1. From Discovery.com: Sunday will mark the anniversary of the first U. S. space tragedy. The Jan. 27, 1967 Apollo 1 launch pad fire claimed the lives of astronauts Gus Grissom, Ed White and Roger Chaffee.
2. From The Pasadena Star-News, of California: NASA will participate the European Space Agency’s Euclid mission for the study of dark energy and dark matter, two forces that shape the universe. NASA will contribute infrared detectors to the mission scheduled for launching in 2020.
3. From Space.com: Aboard the International Space Station, an external robot resumes a satellite refueling demonstration that was interrupted last week by software issues. The experiment is sponsored jointly by NASA and the Canadian Space Agency. The outcome could lead to a robotic refueling capability for aging satellites.

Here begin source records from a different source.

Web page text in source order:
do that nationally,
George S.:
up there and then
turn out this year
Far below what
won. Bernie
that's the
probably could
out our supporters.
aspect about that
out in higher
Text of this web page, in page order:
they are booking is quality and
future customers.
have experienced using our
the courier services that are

4. From Spaceflightnow.com: At the Kennedy Space Center, engineers will install structural doublers on the aft bulkhead of the Orion crew capsule designated for an unpiloted test flight in 2014. The doublers will repair cracks that surfaced in early November during a pressure test. More tests are planned within weeks.
5. From The Houston Chronicle: Bonnie Dunbar, the former NASA astronaut, departs Seattle, Wash., for the University of Houston, where she will lead a new science, technology, engineering and math center and teach in the college of engineering.

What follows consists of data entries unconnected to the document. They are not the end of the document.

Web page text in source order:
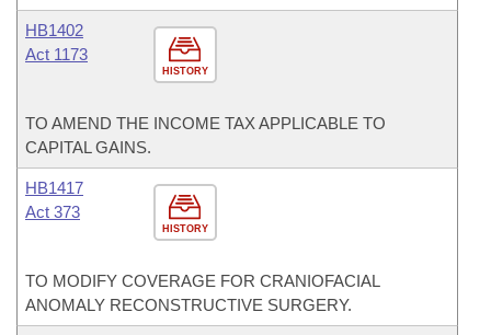
HISTORY
HB1402
Act 1173
TO AMEND THE INCOME TAX APPLICABLE TO
CAPITAL GAINS.
HISTORY
HB1417
Act 373
TO MODIFY COVERAGE FOR CRANIOFACIAL
ANOMALY RECONSTRUCTIVE SURGERY.
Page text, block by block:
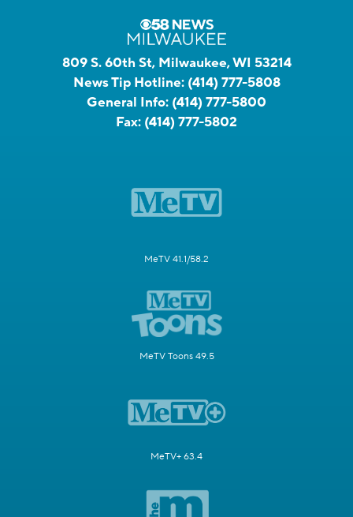
809 S. 60th St, Milwaukee, WI 53214
News Tip Hotline: (414) 777-5808
General Info: (414) 777-5800
Fax: (414) 777-5802
MeTV 41.1/58.2
MeTV Toons 49.5
MeTV+ 63.4

6. From The Los Angeles Times: Beetles look to the Milky Way for guidance in moving their food source. A new study finds the first evidence of animals navigating by star light.
7. From Space.com: Comet ISON, could be the “comet of the century” as it approaches the sun in late November, glowing so brightly it will be visible in daylight, according to some experts. Others will wait and see.